A few days ago, foreign security companies disclosed that there are many malicious extensions in the Google Chrome Web Store. These malicious extensions have multiple functions to steal user privacy.
It is worth noting that these extensions have been downloaded 32 million times, which means that a large number of users worldwide have been attacked.
Unlike most spam extensions, the main purpose of these malicious extensions is to steal privacy, and will not rely on hijacking access to earn rebates or play advertisements.

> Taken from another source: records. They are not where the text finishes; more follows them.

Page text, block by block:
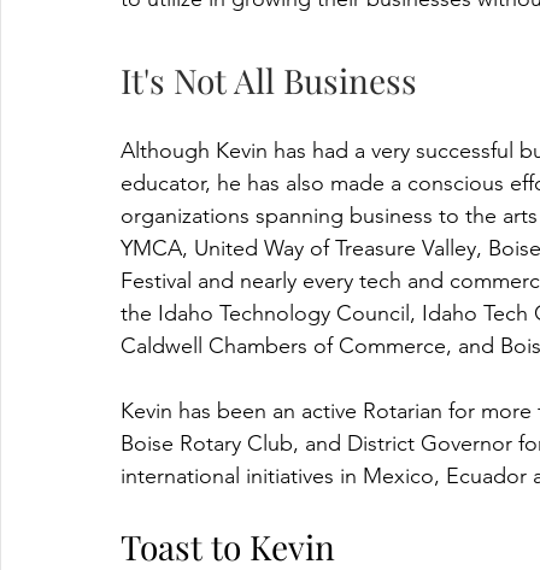
It's Not All Business
Although Kevin has had a very successful
educator, he has also made a conscious
organizations spanning business to the
YMCA, United Way of Treasure Valley,
Festival and nearly every tech and
the Idaho Technology Council, Idaho
Caldwell Chambers of Commerce, and
Kevin has been an active Rotarian for
Boise Rotary Club, and District Governor
international initiatives in Mexico, Ecuador
Toast to Kevin
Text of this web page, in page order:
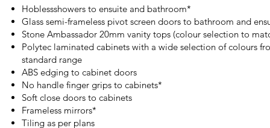
Hoblessshowers to ensuite and bathroom*
Glass semi-frameless pivot screen doors to bathroom and
Stone Ambassador 20mm vanity tops (colour selection to
Polytec laminated cabinets with a wide selection of colours
standard range
ABS edging to cabinet doors
No handle finger grips to cabinets*
Soft close doors to cabinets
Frameless mirrors*
Tiling as per plans
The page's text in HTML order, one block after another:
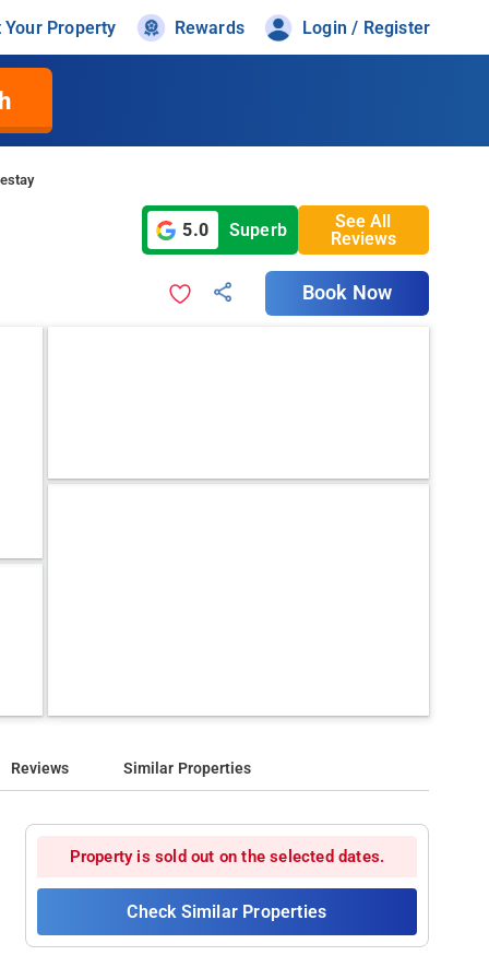
Your Property Rewards Login / Register
5.0 Superb
See All
Reviews
Book Now
Reviews Similar Properties
Property is sold out on the selected dates.
Check Similar Properties
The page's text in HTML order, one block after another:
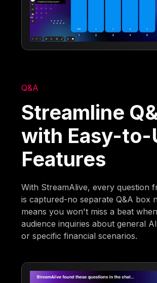
Q&A
Streamline
with Easy-to-
Features
With StreamAlive, every question
is captured-no separate Q&A box
means you won't miss a beat
audience inquiries about general
or specific financial scenarios.
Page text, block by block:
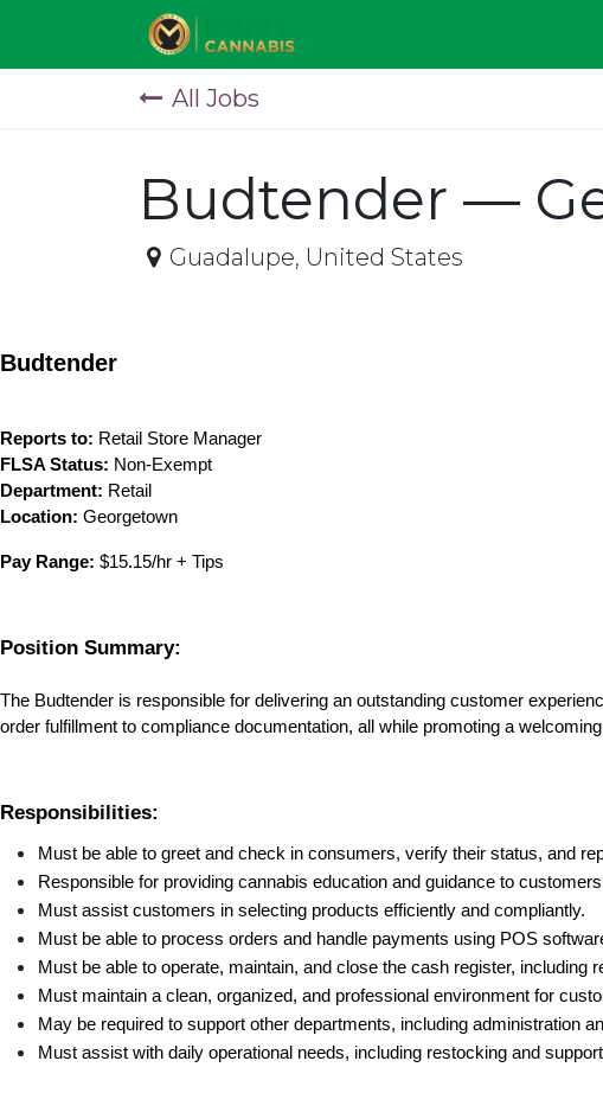
All Jobs
Budtender —
Guadalupe, United States
Budtender
Reports to: Retail Store Manager
FLSA Status: Non-Exempt
Department: Retail
Location: Georgetown
Pay Range: $15.15/hr + Tips
Position Summary:
The Budtender is responsible for delivering an outstanding customer
order fulfillment to compliance documentation, all while promoting a
Responsibilities:
Must be able to greet and check in consumers, verify their status, and
Responsible for providing cannabis education and guidance to
Must assist customers in selecting products efficiently and compliantly.
Must be able to process orders and handle payments using POS
Must be able to operate, maintain, and close the cash register, including
Must maintain a clean, organized, and professional environment for
May be required to support other departments, including administration
Must assist with daily operational needs, including restocking and
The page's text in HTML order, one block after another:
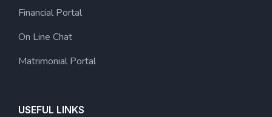
Financial Portal
On Line Chat
Matrimonial Portal
USEFUL LINKS

Therefore, the developers behind it are clearly targeted for the purpose. Unfortunately, the developer information of these malicious extension families has not yet been clarified.
With the development of the Internet, more and more of our work is done through the browser, such as checking emails, writing documents, and reporting information in the company system.
Although deploying an HTTPS encrypted connection can prevent man-in-the-middle attacks from stealing data, browser extensions can steal information directly from the browser.
For example, these malicious extensions collect user access history, forms, and account passwords, cookies and may even initiate a screenshot function to return screenshots.
Therefore, after installing these malicious extensions, any key information can be intercepted and used by the attacker at any time.
The security issue with extensions has been seen in Google Chrome several times before, usually, after external security companies detected it and notified Google to delete it.
According to the process, developers who want to publish their own extensions need to submit to Google for review. Only after Google reviews and ensures there are no problems, they can publish.
However, a large number of Google-approved extensions appear in the Google Chrome store, but users also believe that downloading extensions from the Chrome Web Store is certainly safe enough.